> _Problem to work on_:
Check each line of the entries below for the word "simulations", and copy the lines that have it.

> _Exercise input_:

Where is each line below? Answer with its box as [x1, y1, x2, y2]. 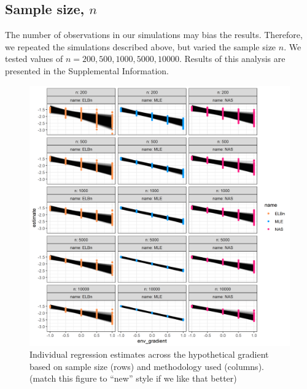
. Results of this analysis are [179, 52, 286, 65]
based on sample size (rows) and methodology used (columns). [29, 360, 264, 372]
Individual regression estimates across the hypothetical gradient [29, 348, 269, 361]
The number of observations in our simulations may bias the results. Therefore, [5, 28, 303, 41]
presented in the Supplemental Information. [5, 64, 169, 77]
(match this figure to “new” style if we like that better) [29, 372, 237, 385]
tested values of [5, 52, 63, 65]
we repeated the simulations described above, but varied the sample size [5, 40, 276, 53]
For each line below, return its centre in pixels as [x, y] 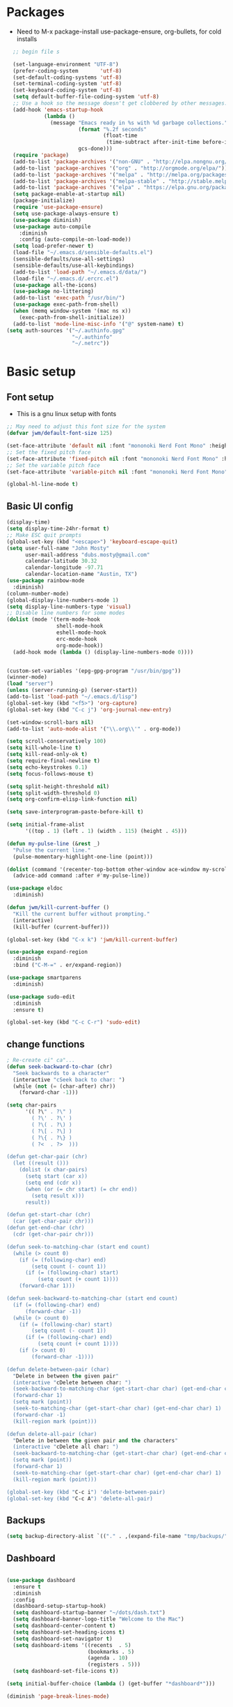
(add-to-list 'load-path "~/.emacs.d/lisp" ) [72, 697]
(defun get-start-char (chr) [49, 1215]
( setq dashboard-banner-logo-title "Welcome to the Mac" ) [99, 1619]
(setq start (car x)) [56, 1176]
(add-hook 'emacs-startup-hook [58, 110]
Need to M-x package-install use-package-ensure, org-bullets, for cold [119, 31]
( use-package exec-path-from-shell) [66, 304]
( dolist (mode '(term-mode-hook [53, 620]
--
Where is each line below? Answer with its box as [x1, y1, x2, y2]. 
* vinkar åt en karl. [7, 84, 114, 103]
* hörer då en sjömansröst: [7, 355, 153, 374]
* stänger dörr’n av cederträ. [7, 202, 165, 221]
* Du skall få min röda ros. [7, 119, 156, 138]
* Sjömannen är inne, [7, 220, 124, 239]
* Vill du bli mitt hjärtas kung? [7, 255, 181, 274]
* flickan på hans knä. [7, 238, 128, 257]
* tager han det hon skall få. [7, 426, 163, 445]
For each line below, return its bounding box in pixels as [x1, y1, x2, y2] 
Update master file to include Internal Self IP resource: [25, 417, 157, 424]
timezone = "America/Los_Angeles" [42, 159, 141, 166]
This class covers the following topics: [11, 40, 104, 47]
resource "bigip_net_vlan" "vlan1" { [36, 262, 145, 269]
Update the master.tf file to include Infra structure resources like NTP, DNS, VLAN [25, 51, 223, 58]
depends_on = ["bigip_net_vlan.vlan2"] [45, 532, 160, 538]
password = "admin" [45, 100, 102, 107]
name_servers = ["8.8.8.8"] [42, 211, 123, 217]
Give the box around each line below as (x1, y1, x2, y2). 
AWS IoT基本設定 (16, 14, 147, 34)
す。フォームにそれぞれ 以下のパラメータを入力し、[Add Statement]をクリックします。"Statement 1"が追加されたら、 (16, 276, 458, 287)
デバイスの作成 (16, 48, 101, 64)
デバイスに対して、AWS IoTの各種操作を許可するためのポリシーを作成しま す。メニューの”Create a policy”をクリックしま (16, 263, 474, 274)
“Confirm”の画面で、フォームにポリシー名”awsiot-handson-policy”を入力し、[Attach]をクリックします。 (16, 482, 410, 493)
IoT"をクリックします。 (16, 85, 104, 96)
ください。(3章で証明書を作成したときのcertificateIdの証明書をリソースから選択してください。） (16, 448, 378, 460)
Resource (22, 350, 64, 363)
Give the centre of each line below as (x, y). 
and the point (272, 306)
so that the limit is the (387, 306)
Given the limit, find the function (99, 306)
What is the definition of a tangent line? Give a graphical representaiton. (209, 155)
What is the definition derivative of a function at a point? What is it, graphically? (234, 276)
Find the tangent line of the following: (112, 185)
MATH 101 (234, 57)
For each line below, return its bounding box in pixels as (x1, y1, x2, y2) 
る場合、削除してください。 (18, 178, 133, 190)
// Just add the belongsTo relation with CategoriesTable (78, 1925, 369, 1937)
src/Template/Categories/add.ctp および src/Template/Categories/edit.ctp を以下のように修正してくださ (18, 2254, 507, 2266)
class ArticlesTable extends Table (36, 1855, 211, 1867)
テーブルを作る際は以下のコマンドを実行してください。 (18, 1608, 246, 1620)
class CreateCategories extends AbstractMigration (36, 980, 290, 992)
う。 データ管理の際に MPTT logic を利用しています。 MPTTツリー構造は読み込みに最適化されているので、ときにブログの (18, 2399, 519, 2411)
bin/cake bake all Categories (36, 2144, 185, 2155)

> _Written response_:
The number of observations in our simulations may bias the results. Therefore, [5, 28, 303, 41]
we repeated the simulations described above, but varied the sample size [5, 40, 276, 53]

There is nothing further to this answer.